Dans une logique d’émancipation prônée par rapport aux premières interprétations du coran devenues elles aussi sacrées et donc par définition intouchables, Iqbal Gharbi a fait part de son intention de procéder à une « lecture féminine » de l’Islam afin de parvenir à réconcilier cette religion longtemps figée à cause de l’interprétation qui en a été faite, avec les valeurs universelles. C’était lors d’une interview accordée en 2007 à Magharebia, site d’actualité s’exprimant dans les trois langues, arabe, français et anglais.
Elle considère que « L’Islam féminin », ou encore l’Islam des femmes, équivaut à une lecture féminine des Saintes Ecritures. Le plus important selon elle est de concilier l’Islam avec les valeurs globales, telle l’égalité des sexes et de développer les lectures des versets du coran à travers une compréhension féminine moderne et progressiste.

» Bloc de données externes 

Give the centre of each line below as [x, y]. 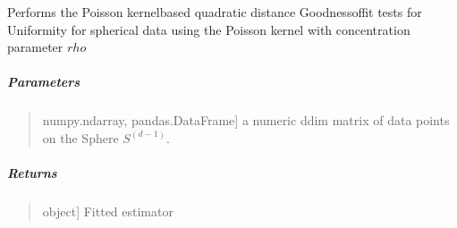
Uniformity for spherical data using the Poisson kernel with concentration [209, 29]
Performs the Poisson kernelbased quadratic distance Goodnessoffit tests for [215, 12]
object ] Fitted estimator [108, 211]
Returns [32, 173]
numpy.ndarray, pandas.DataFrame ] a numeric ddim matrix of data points [246, 120]
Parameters [44, 82]
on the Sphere [80, 137]
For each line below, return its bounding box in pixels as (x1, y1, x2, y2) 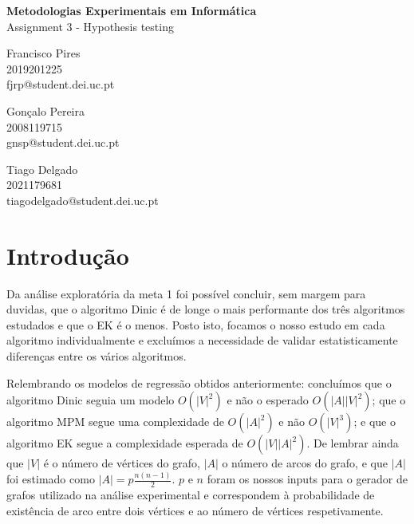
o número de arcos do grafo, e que (222, 455, 388, 471)
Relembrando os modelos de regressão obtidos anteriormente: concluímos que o (6, 374, 392, 391)
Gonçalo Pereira (6, 102, 85, 119)
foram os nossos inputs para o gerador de (207, 471, 408, 487)
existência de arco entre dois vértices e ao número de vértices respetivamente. (6, 502, 384, 518)
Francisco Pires (6, 45, 81, 61)
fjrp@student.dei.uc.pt (6, 76, 115, 93)
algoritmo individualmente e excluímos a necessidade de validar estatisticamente (6, 332, 398, 349)

Dans cette même logique, professeure Gharbi défend l’idée lancée et mise en pratique par Amina Wadud devenue la première femme Imam d’une congrégation mixte en Afrique du Sud en 1995, puis aux Etats Unis. Selon sa vision : « les textes ne sont pas clairs à ce sujet. Lorsque nous nous souvenons que le Prophète Mohamed affirmait que les femmes étaient les sœurs des hommes, et que Dieu avait créé les êtres humains à partir d’une seule âme, et que la dignité humaine ne peut être divisée, lorsque nous nous souvenons de toutes ces valeurs, pourquoi n’acceptons-nous pas les femmes Imams ? Pourquoi approuvons-nous l’exclusion des femmes de la sphère sacrée ? ». L’islam est donc multiple à travers des facettes liées à l’environnement économique, politique et culturel, et unique en termes d’adoration et de dimensions spirituelles. Elle prend à témoin Ali Ibn Abi Taleb le cousin et gendre du prophète qui a dit que le Coran est capable d’offrir des aspects multiples.
Professeure Gharbi se positionne comme une fervente défenseure d’un Islam moderne en phase avec son temps et totalement en porte à faux avec l’Islam rétrograde et misogyne tel que propagé par les prédicateurs wahhabites des chaînes satellitaires arabes lancées à coup de pétrodollars. « Dans leur discours, ces derniers prônent, entre autres, le port du voile, qui n’est en réalité qu’une mauvaise réponse à de vraies questions d’identité, de justice sociale et de religiosité privée. Les femmes doivent s’affranchir de cette influence » tranche Iqbal Gharbi dans une interview parue sur le site jeune afrique.com en décembre 2010.
Elle qui enseigne dans une institution religieuse en ne portant pas de voile constate encore à ce sujet que de plus en plus de tunisiennes portent le voile alors qu’elles n’y sont pas obligées. Cette évolution, explique-t-elle, représente le fruit d’une trajectoire personnelle, et qu’il y a derrière inévitablement l’interprétation rétrograde de la charia. Elle considère parallèlement que le code du statut personnel tunisien représente un effort d’interprétation issu d’une lecture progressiste des textes coraniques et qu’il n’est en rien une rupture vis-à-vis des règles de l’Islam.
On comprend maintenant pourquoi les porte-drapeaux de cet Islam wahhabite en train de se propager en Tunisie comme un feu dans la forêt combattent avec acharnement la nomination d’une femme qui prône et ne s’en cache pas de telles visions modernistes de l’Islam.